TASK BRIEF: Your output must hold every entry exactly as written and none of the pictures.
** RECORDS FOR THIS TASK follows **
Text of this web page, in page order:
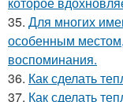
35. Для многих
особенным
воспоминания.
36. Как сделать
37. Как сделать
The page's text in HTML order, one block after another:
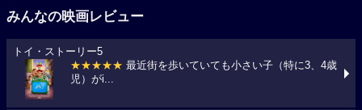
** End of RECORDS FOR THIS TASK **
WRITTEN RESPONSE:
Text of this web page, in page order:
35. Для многих
особенным
воспоминания.
36. Как сделать
37. Как сделать
The page's text in HTML order, one block after another:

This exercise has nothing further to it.